WHAT IS EXPECTED
Show, from the entries below, every line in which "Szenen" appears.

Collected data
[Start of Attachment]

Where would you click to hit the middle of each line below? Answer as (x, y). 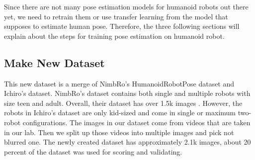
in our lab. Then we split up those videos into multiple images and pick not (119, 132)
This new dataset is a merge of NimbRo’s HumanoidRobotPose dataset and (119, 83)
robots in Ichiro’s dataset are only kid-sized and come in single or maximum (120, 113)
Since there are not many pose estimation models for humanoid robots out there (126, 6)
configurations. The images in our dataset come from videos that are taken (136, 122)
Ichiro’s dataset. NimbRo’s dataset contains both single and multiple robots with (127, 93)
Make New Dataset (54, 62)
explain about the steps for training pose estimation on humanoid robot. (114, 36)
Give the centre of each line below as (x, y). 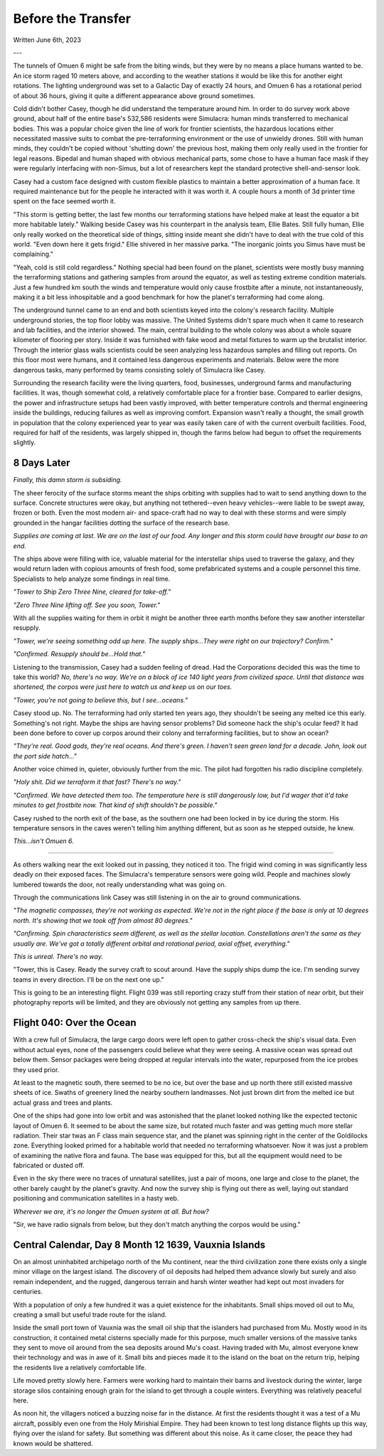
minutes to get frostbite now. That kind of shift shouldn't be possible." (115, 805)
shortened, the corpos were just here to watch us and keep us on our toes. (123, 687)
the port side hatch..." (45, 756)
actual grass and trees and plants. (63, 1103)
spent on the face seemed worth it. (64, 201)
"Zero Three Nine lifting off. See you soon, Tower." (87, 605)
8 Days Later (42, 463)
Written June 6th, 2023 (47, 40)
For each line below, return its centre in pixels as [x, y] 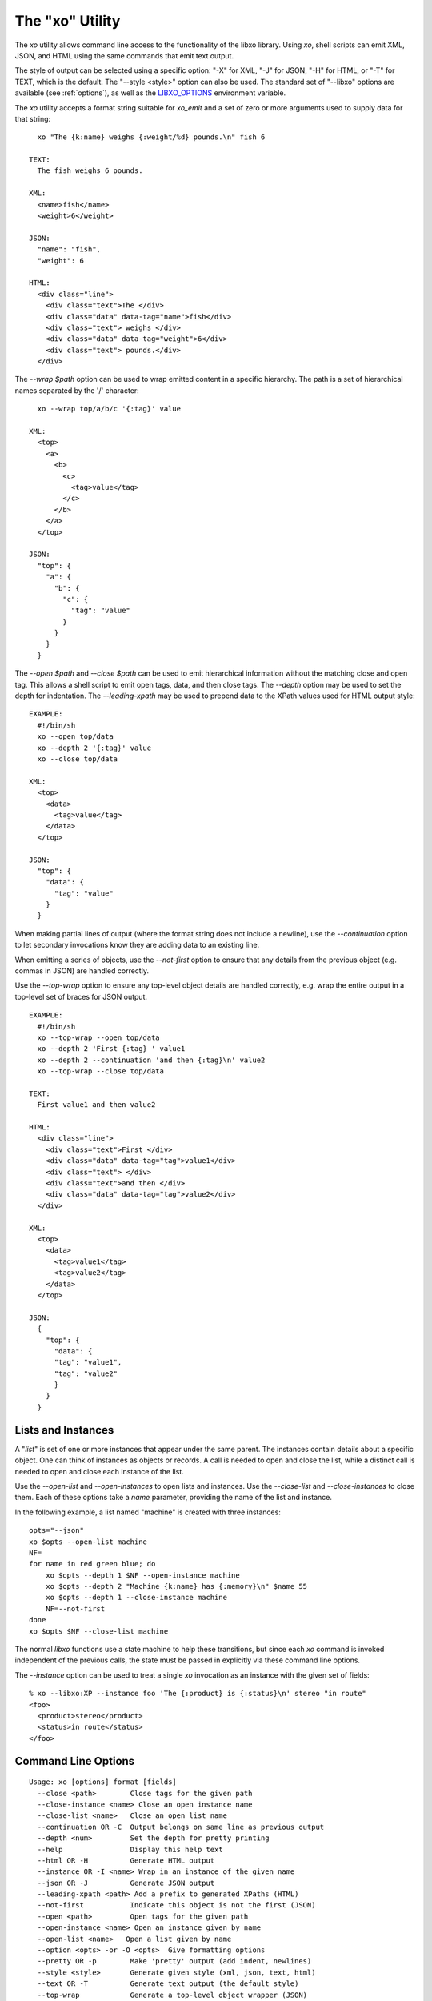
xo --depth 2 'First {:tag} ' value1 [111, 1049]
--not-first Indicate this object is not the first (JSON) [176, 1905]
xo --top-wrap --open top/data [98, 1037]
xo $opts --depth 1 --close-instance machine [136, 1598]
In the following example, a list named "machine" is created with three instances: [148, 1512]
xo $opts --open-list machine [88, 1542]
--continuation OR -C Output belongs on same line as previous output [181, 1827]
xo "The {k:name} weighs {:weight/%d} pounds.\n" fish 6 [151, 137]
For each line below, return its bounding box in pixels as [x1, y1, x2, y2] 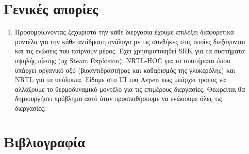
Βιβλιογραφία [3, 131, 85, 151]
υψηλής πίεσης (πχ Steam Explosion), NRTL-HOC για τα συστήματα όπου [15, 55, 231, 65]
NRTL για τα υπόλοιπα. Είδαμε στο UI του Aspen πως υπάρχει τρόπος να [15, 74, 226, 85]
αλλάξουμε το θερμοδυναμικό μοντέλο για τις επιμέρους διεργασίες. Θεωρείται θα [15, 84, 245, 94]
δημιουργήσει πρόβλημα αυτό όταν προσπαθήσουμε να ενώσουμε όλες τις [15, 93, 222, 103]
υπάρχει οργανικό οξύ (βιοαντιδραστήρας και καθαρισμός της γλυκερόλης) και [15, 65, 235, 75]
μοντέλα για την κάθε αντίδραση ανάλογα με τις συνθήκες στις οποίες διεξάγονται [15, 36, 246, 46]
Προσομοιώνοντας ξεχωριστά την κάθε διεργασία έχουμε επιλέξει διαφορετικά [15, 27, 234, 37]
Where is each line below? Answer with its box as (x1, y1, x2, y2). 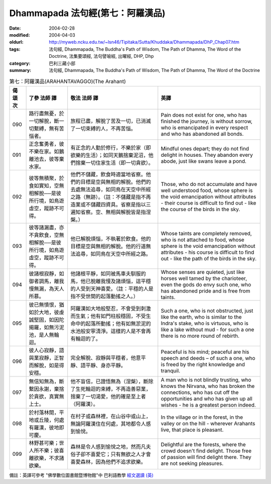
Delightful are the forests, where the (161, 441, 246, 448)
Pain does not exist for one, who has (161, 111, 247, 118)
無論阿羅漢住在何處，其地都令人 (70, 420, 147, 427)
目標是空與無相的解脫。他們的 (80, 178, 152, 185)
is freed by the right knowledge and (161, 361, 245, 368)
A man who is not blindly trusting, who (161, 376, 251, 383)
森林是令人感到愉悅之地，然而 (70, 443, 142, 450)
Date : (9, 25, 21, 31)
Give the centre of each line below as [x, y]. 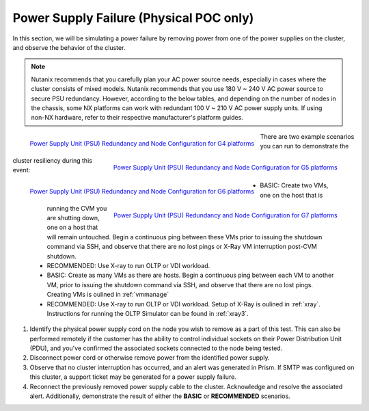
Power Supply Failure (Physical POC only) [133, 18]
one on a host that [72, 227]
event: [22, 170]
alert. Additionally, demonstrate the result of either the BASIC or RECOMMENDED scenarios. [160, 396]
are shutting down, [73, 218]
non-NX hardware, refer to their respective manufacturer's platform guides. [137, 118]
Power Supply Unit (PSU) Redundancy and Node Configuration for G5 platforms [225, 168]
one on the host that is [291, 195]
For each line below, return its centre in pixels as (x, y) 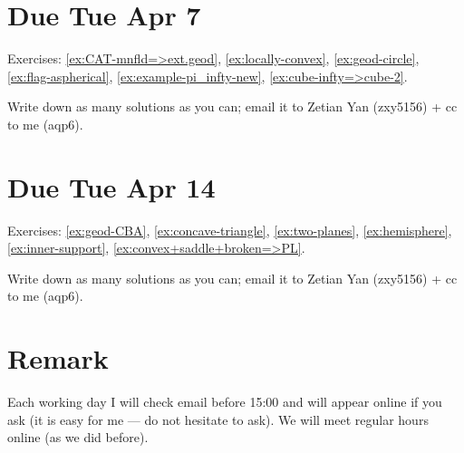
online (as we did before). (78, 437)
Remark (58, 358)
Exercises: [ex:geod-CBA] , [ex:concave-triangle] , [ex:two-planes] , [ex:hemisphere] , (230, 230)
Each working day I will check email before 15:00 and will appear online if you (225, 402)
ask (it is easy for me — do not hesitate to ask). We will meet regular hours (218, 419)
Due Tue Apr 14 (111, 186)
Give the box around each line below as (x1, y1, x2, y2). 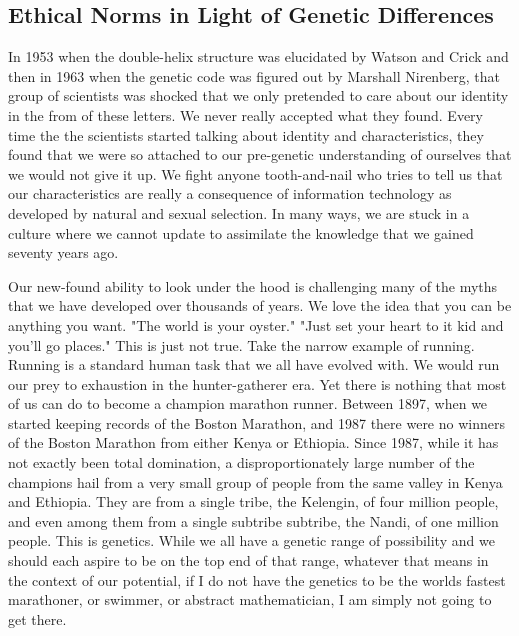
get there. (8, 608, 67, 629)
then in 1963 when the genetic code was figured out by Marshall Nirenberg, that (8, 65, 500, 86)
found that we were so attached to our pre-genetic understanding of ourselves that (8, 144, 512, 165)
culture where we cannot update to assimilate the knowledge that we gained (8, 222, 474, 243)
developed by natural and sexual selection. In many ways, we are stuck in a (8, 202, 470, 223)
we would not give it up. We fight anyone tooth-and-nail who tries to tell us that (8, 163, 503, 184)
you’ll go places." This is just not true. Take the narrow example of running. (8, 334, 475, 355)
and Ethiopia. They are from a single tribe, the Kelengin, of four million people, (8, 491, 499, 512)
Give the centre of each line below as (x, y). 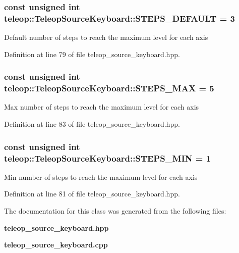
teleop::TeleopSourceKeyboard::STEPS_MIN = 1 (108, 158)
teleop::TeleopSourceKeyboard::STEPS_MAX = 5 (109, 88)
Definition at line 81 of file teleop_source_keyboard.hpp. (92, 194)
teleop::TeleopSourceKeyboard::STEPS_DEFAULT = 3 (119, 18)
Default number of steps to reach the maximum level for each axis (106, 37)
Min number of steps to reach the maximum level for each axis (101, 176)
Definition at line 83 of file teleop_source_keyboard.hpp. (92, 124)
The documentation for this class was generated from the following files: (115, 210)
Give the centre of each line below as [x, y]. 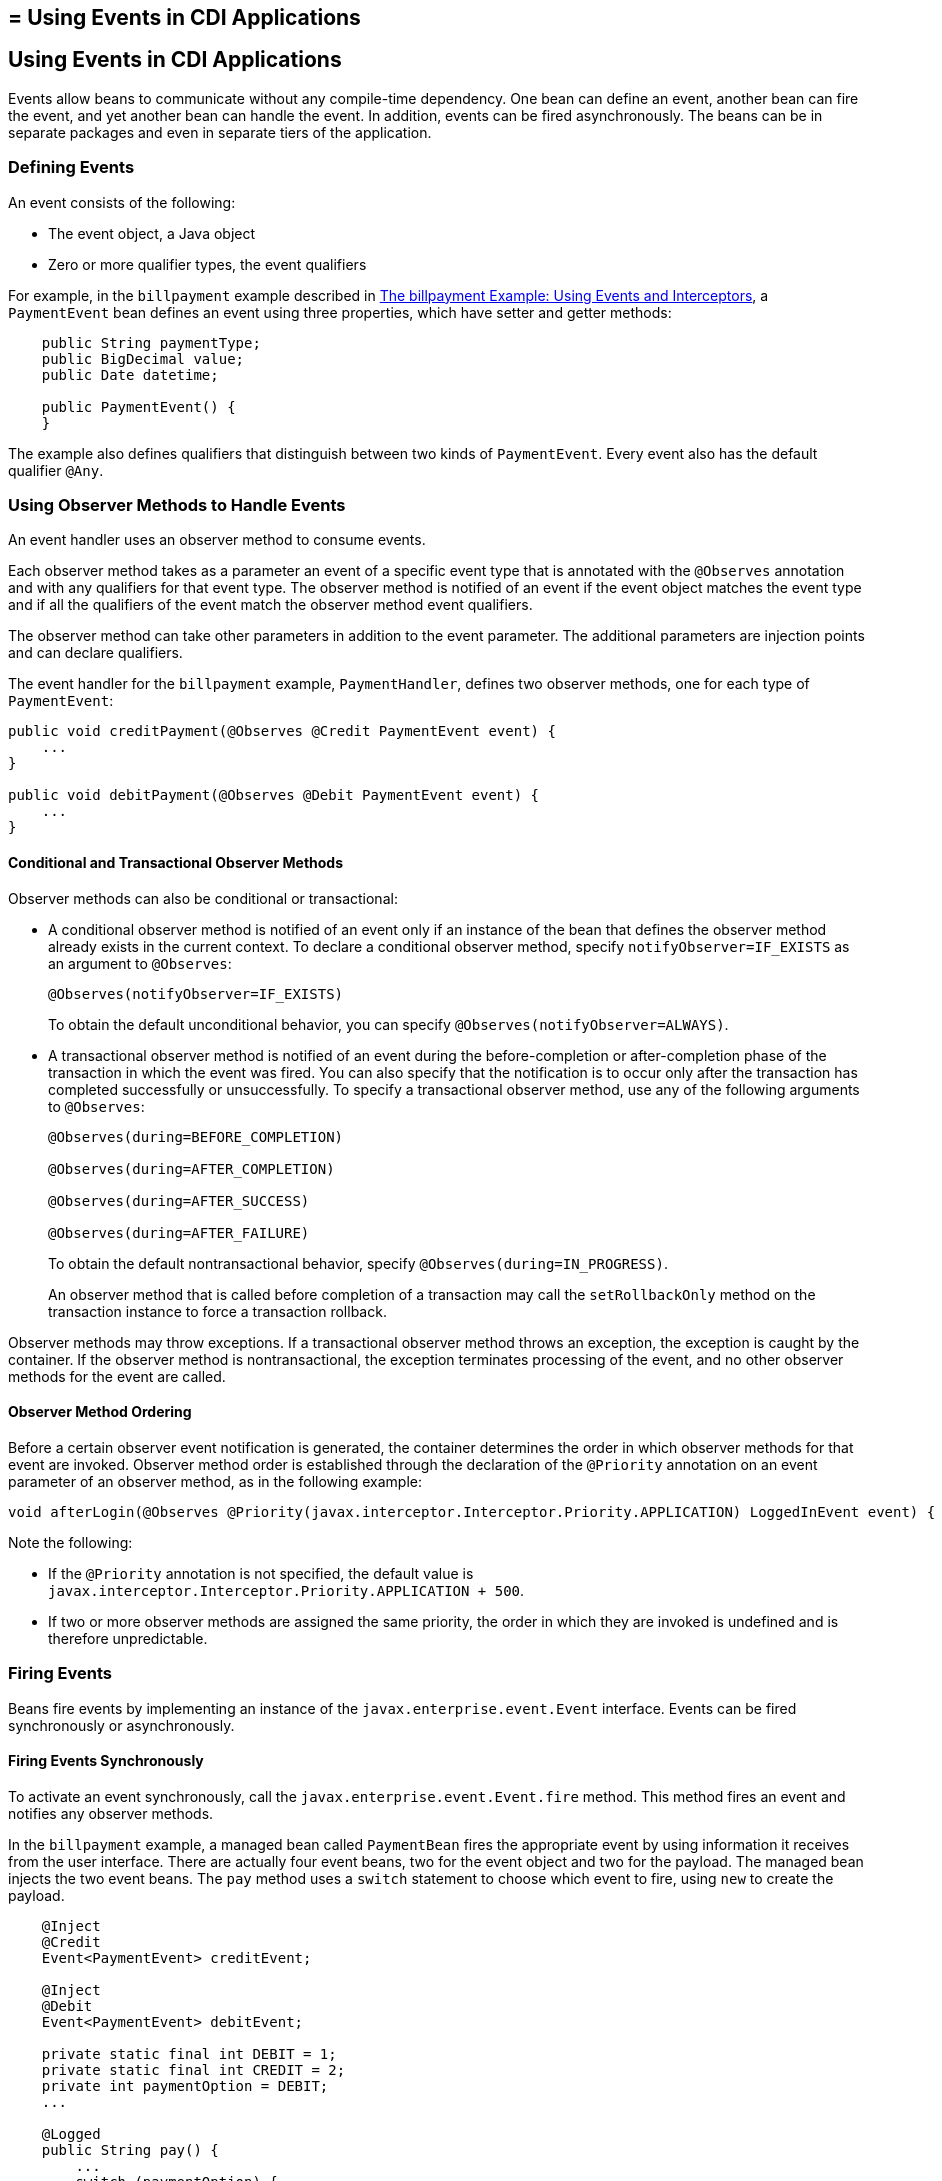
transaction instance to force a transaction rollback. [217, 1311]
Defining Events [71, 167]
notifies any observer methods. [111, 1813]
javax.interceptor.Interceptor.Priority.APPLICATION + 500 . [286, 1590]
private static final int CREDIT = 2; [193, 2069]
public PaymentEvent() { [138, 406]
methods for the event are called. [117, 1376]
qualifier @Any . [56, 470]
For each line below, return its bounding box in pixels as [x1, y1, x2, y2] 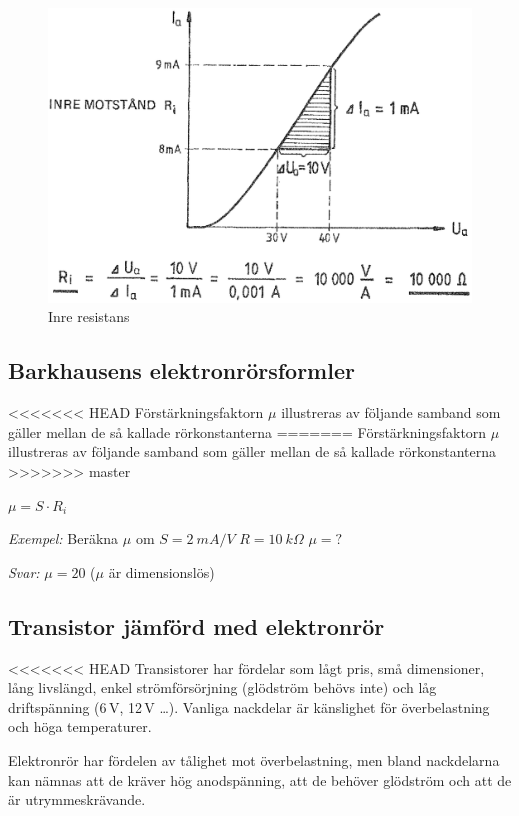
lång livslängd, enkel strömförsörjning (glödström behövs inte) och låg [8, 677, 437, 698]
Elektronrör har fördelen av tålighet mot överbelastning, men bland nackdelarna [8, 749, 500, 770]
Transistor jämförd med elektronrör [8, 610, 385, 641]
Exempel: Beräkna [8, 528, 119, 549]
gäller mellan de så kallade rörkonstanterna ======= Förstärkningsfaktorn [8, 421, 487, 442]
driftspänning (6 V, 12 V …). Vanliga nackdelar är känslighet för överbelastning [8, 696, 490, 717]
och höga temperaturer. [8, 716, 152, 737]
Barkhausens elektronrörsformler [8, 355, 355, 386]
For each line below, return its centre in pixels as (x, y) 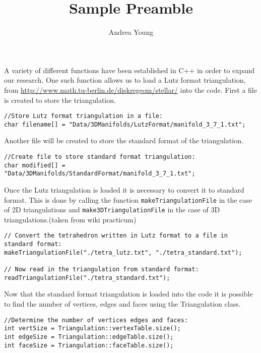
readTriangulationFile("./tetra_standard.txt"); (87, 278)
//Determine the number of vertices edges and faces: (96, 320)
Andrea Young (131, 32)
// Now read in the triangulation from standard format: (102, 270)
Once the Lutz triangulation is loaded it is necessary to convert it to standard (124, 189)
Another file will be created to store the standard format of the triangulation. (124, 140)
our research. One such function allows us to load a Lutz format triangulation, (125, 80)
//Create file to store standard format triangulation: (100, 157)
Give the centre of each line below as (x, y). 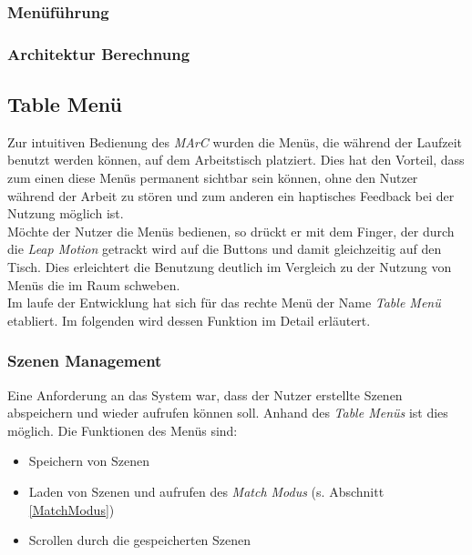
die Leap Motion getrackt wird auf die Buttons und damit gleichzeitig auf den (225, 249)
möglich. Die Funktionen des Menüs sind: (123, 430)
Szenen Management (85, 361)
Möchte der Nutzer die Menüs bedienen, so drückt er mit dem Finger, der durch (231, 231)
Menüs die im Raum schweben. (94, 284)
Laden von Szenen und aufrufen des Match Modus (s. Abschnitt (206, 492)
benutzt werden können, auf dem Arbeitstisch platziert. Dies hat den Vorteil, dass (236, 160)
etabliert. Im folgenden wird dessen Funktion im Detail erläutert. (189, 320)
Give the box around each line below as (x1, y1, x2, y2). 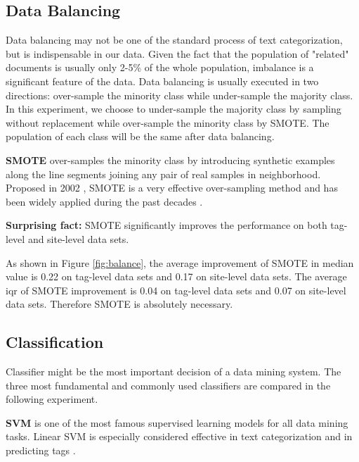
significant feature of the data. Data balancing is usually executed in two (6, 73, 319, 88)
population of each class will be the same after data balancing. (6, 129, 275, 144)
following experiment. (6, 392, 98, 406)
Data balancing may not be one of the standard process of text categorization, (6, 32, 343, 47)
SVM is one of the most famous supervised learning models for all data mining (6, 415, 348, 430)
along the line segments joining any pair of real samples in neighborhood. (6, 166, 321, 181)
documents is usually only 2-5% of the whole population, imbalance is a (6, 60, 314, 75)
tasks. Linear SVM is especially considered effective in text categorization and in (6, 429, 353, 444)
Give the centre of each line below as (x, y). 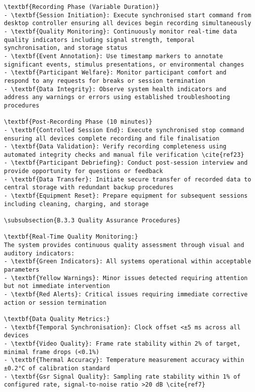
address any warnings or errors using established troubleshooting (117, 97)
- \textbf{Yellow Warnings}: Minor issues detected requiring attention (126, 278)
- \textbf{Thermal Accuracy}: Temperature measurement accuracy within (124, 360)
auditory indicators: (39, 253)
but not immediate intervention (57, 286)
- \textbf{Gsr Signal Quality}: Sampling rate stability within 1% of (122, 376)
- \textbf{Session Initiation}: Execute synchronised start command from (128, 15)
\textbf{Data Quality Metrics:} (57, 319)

[End of Attachment]

EXERCISE OUTPUT
Szenen Management (85, 361)
Laden von Szenen und aufrufen des Match Modus (s. Abschnitt (206, 492)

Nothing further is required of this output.